▶ [DATA RECORDS]
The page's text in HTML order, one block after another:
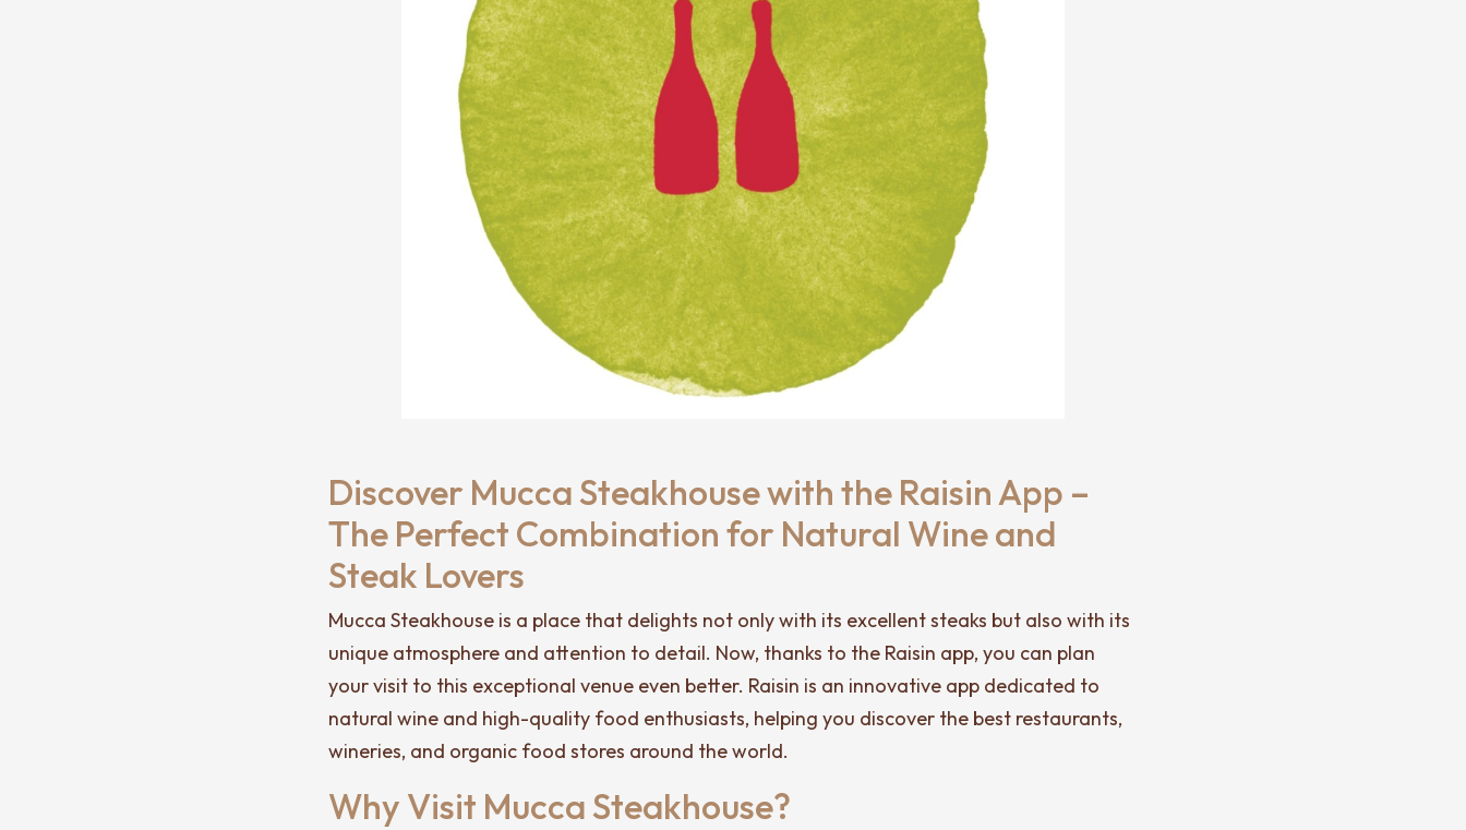
Discover Mucca Steakhouse with the Raisin App –
The Perfect Combination for Natural Wine and
Steak Lovers
Mucca Steakhouse is a place that delights not only with its excellent steaks but also with its
unique atmosphere and attention to detail. Now, thanks to the Raisin app, you can plan
your visit to this exceptional venue even better. Raisin is an innovative app dedicated to
natural wine and high-quality food enthusiasts, helping you discover the best restaurants,
wineries, and organic food stores around the world.
Why Visit Mucca Steakhouse?
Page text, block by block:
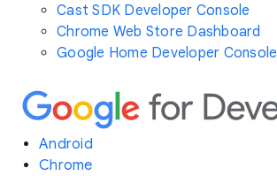
Cast SDK Developer Console
Chrome Web Store Dashboard
Google Home Developer Console
Android
Chrome
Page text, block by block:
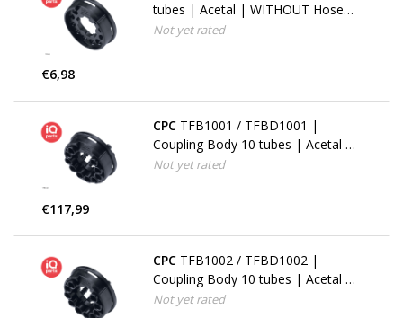
tubes | Acetal | WITHOUT Hose
barbs
Not yet rated
€6,98
CPC TFB1001 / TFBD1001 |
Coupling Body 10 tubes | Acetal |
1.6 mm (1/16") Hose barbs
Not yet rated
€117,99
CPC TFB1002 / TFBD1002 |
Coupling Body 10 tubes | Acetal |
3.2 mm (1/8") Hose barbs
Not yet rated
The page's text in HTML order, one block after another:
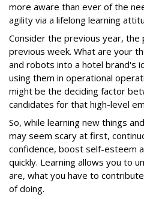
more aware than ever of the
agility via a lifelong learning
Consider the previous year,
previous week. What are your
and robots into a hotel brand's
using them in operational
might be the deciding factor
candidates for that high-level
So, while learning new things
may seem scary at first,
confidence, boost self-esteem
quickly. Learning allows you to
are, what you have to
of doing.
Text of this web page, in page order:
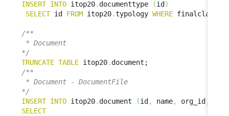
INSERT INTO itop20. documenttype (id )
SELECT id FROM itop20.typology WHERE finalclass
/**
* Document
*/
TRUNCATE TABLE itop20.
/**
* Document - DocumentFile
*/
INSERT INTO itop20. document (id , name, org_id ,
SELECT
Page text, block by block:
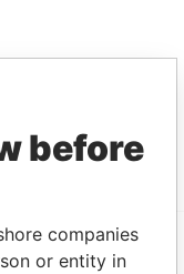
Panama Papers
before
companies
or entity in
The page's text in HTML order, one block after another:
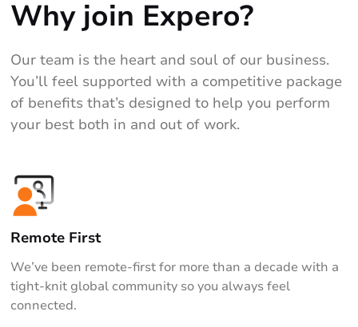
Why join Expero?
Our team is the heart and soul of our business.
You’ll feel supported with a competitive package
of benefits that’s designed to help you perform
your best both in and out of work.
Remote First
We’ve been remote-first for more than a decade with a
tight-knit global community so you always feel
connected.
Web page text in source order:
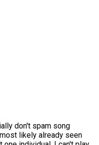
don't spam song
likely already seen
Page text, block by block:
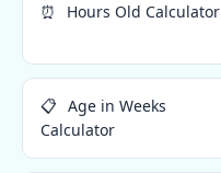
⏰ Hours Old Calculator
📋 Age in Weeks
Calculator
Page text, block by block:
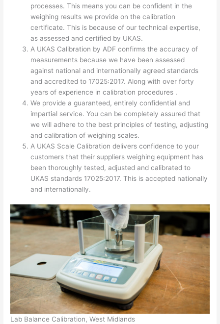
processes. This means you can be confident in the
weighing results we provide on the calibration
certificate. This is because of our technical expertise,
as assessed and certified by UKAS.
A UKAS Calibration by ADF confirms the accuracy of
measurements because we have been assessed
against national and internationally agreed standards
and accredited to 17025:2017. Along with over forty
years of experience in calibration procedures .
We provide a guaranteed, entirely confidential and
impartial service. You can be completely assured that
we will adhere to the best principles of testing, adjusting
and calibration of weighing scales.
A UKAS Scale Calibration delivers confidence to your
customers that their suppliers weighing equipment has
been thoroughly tested, adjusted and calibrated to
UKAS standards 17025:2017. This is accepted nationally
and internationally.
Lab Balance Calibration, West Midlands
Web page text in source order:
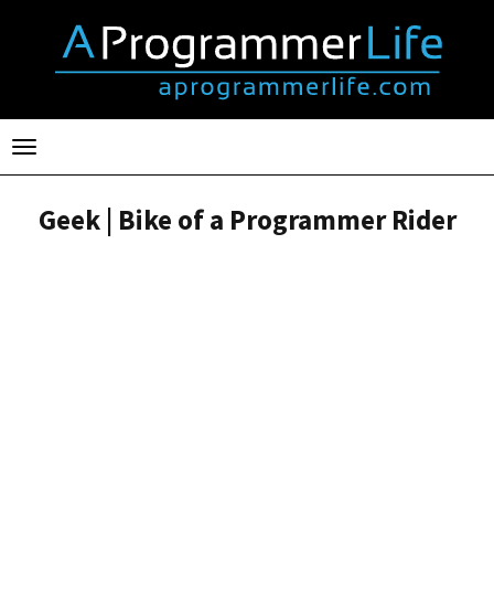
Toggle
navigation
Geek | Bike of a Programmer Rider
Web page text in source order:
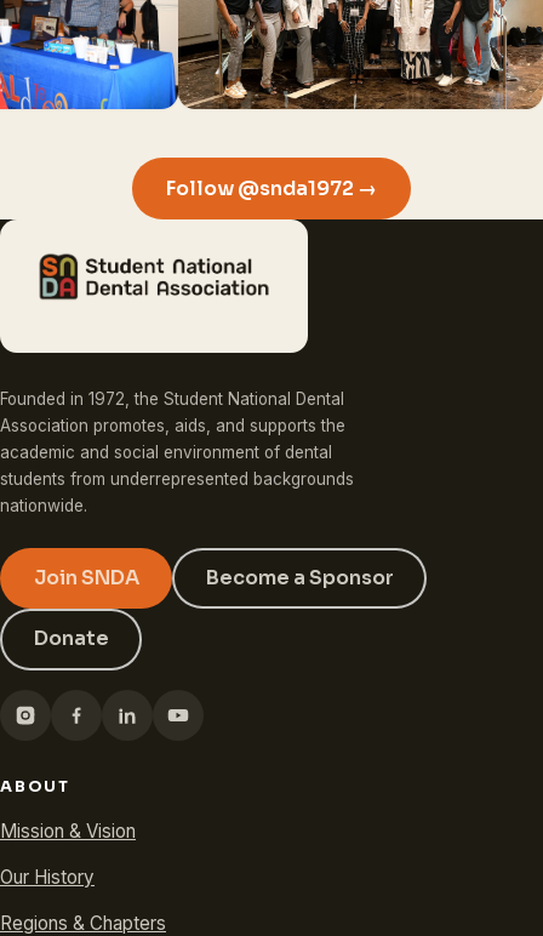
Follow @snda1972 →
Founded in 1972, the Student National Dental
Association promotes, aids, and supports the
academic and social environment of dental
students from underrepresented backgrounds
nationwide.
Join SNDA Become a Sponsor
Donate
ABOUT
Mission & Vision
Our History
Regions & Chapters
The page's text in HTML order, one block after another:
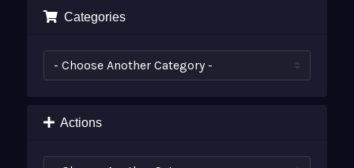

▶ [EXERCISE]
Your reply should be the entries copied exactly, with all images omitted.

▶ [TASK OUTPUT]
The page's text in HTML order, one block after another:
Discover Mucca Steakhouse with the Raisin App –
The Perfect Combination for Natural Wine and
Steak Lovers
Mucca Steakhouse is a place that delights not only with its excellent steaks but also with its
unique atmosphere and attention to detail. Now, thanks to the Raisin app, you can plan
your visit to this exceptional venue even better. Raisin is an innovative app dedicated to
natural wine and high-quality food enthusiasts, helping you discover the best restaurants,
wineries, and organic food stores around the world.
Why Visit Mucca Steakhouse?
Page text, block by block:
Cast SDK Developer Console
Chrome Web Store Dashboard
Google Home Developer Console
Android
Chrome
Page text, block by block:
tubes | Acetal | WITHOUT Hose
barbs
Not yet rated
€6,98
CPC TFB1001 / TFBD1001 |
Coupling Body 10 tubes | Acetal |
1.6 mm (1/16") Hose barbs
Not yet rated
€117,99
CPC TFB1002 / TFBD1002 |
Coupling Body 10 tubes | Acetal |
3.2 mm (1/8") Hose barbs
Not yet rated
The page's text in HTML order, one block after another:
more aware than ever of the
agility via a lifelong learning
Consider the previous year,
previous week. What are your
and robots into a hotel brand's
using them in operational
might be the deciding factor
candidates for that high-level
So, while learning new things
may seem scary at first,
confidence, boost self-esteem
quickly. Learning allows you to
are, what you have to
of doing.
Text of this web page, in page order:
INSERT INTO itop20. documenttype (id )
SELECT id FROM itop20.typology WHERE finalclass
/**
* Document
*/
TRUNCATE TABLE itop20.
/**
* Document - DocumentFile
*/
INSERT INTO itop20. document (id , name, org_id ,
SELECT
Page text, block by block:
Panama Papers
before
companies
or entity in
The page's text in HTML order, one block after another:
Why join Expero?
Our team is the heart and soul of our business.
You’ll feel supported with a competitive package
of benefits that’s designed to help you perform
your best both in and out of work.
Remote First
We’ve been remote-first for more than a decade with a
tight-knit global community so you always feel
connected.
Web page text in source order:
don't spam song
likely already seen
Page text, block by block:
⏰ Hours Old Calculator
📋 Age in Weeks
Calculator
Page text, block by block:
processes. This means you can be confident in the
weighing results we provide on the calibration
certificate. This is because of our technical expertise,
as assessed and certified by UKAS.
A UKAS Calibration by ADF confirms the accuracy of
measurements because we have been assessed
against national and internationally agreed standards
and accredited to 17025:2017. Along with over forty
years of experience in calibration procedures .
We provide a guaranteed, entirely confidential and
impartial service. You can be completely assured that
we will adhere to the best principles of testing, adjusting
and calibration of weighing scales.
A UKAS Scale Calibration delivers confidence to your
customers that their suppliers weighing equipment has
been thoroughly tested, adjusted and calibrated to
UKAS standards 17025:2017. This is accepted nationally
and internationally.
Lab Balance Calibration, West Midlands
Web page text in source order:
Toggle
navigation
Geek | Bike of a Programmer Rider
Web page text in source order:
Follow @snda1972 →
Founded in 1972, the Student National Dental
Association promotes, aids, and supports the
academic and social environment of dental
students from underrepresented backgrounds
nationwide.
Join SNDA Become a Sponsor
Donate
ABOUT
Mission & Vision
Our History
Regions & Chapters
The page's text in HTML order, one block after another:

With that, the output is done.